──────── GIVEN RECORDS ────────

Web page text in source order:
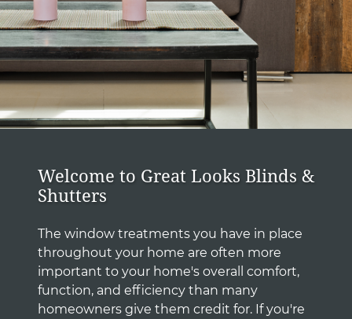
Welcome to Great Looks Blinds &
Shutters
The window treatments you have in place
throughout your home are often more
important to your home's overall comfort,
function, and efficiency than many
homeowners give them credit for. If you're
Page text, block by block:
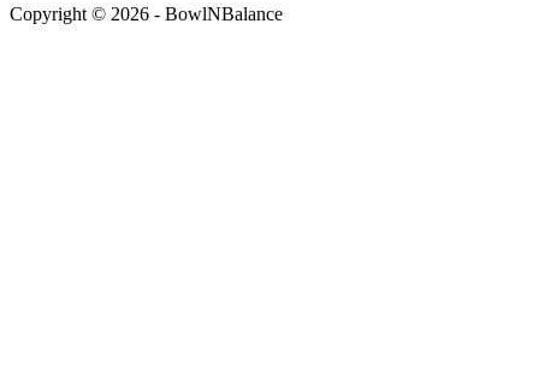
Copyright © 2026 - BowlNBalance
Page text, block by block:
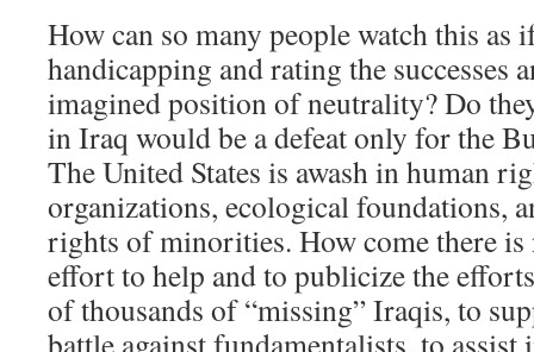
How can so many people watch this as
handicapping and rating the successes
imagined position of neutrality? Do
in Iraq would be a defeat only for the
The United States is awash in human
organizations, ecological foundations,
rights of minorities. How come there
effort to help and to publicize the
of thousands of “missing” Iraqis, to
battle against fundamentalists, to
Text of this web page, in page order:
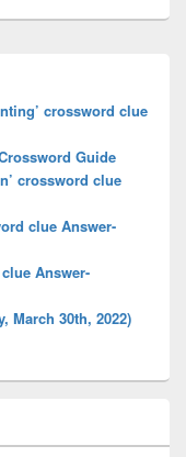
crossword clue
Guide
crossword clue
clue Answer-
Answer-
March 30th, 2022)
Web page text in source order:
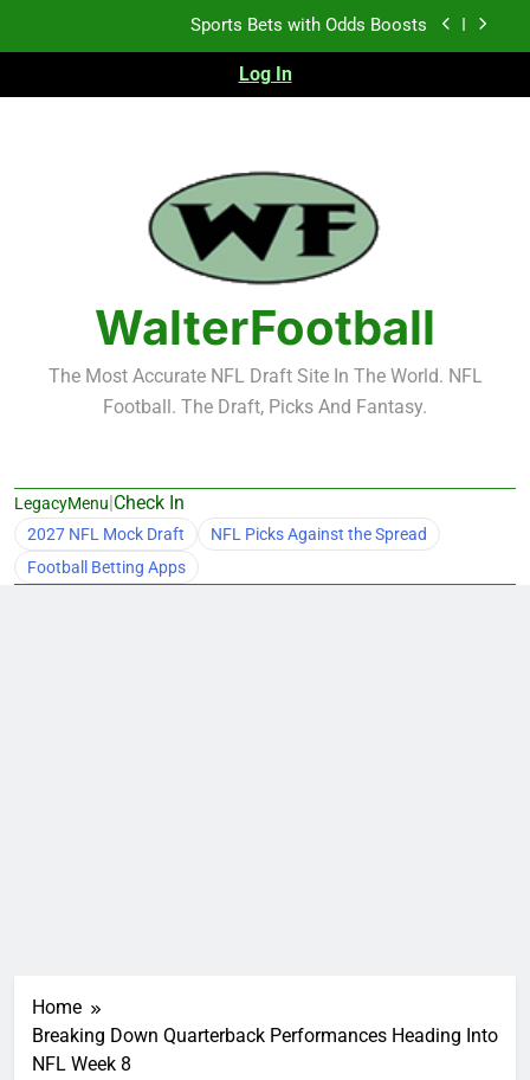
Sports Bets with Odds Boosts
K.J. Duff Creating Buzz
Heisman Trophy Projection 2026
Sports Bets with Odds Boosts
K.J. Duff Creating Buzz
NFL Free Agent Signing Grades – Latest Signing
Log In
WalterFootball
The Most Accurate NFL Draft Site In The World. NFL
Football. The Draft, Picks And Fantasy.
LegacyMenu|Check In
2027 NFL Mock Draft
NFL Picks Against the Spread
Football Betting Apps
Home
Breaking Down Quarterback Performances Heading Into
NFL Week 8
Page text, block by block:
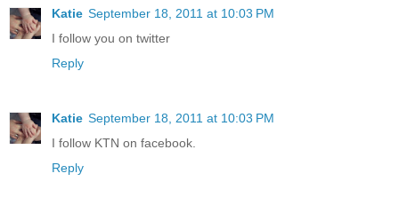
Katie September 18, 2011 at 10:03 PM
I follow you on twitter
Reply
Katie September 18, 2011 at 10:03 PM
I follow KTN on facebook.
Reply
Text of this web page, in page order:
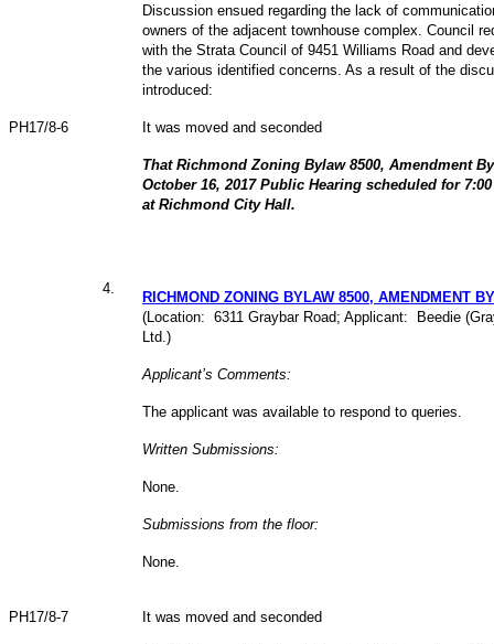
Discussion ensued regarding the lack of
owners of the adjacent townhouse complex. Council
with the Strata Council of 9451 Williams Road and
the various identified concerns. As a result of the
introduced:
PH17/8-6 It was moved and seconded
That Richmond Zoning Bylaw 8500, Amendment
October 16, 2017 Public Hearing scheduled for
at Richmond City Hall.
4
RICHMOND ZONING BYLAW 8500, AMENDMENT
(Location: 6311 Graybar Road; Applicant: Beedie
Ltd.)
Applicant’s Comments:
The applicant was available to respond to queries.
Written Submissions:
None.
Submissions from the floor:
None.
PH17/8-7 It was moved and seconded
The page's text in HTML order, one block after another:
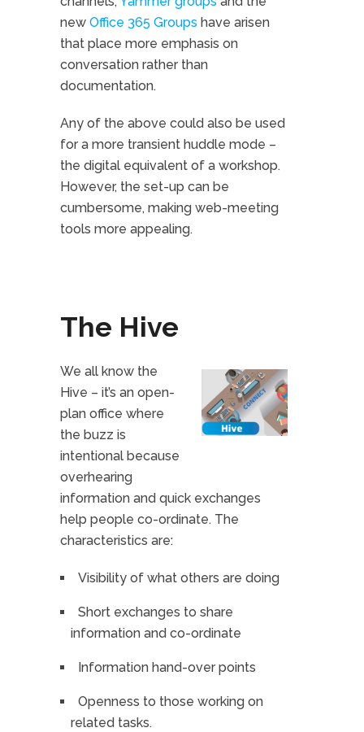
new Office 365 Groups have arisen
that place more emphasis on
conversation rather than
documentation.
Any of the above could also be used
for a more transient huddle mode –
the digital equivalent of a workshop.
However, the set-up can be
cumbersome, making web-meeting
tools more appealing.
The Hive
We all know the
Hive – it’s an open-
plan office where
the buzz is
intentional because
overhearing
information and quick exchanges
help people co-ordinate. The
characteristics are:
Visibility of what others are doing
Short exchanges to share
information and co-ordinate
Information hand-over points
Openness to those working on
related tasks.
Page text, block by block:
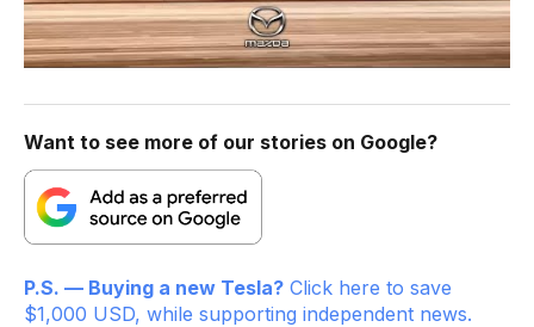
Want to see more of our stories on Google?
P.S. — Buying a new Tesla? Click here to save
$1,000 USD, while supporting independent news.
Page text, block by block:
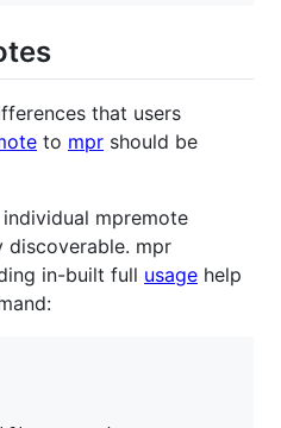
that users
to mpr should be
mpremote
discoverable. mpr
in-built full usage help

────────

All lines above that include the word "Road" should be located and copied.

with the Strata Council of 9451 Williams Road and
(Location: 6311 Graybar Road; Applicant: Beedie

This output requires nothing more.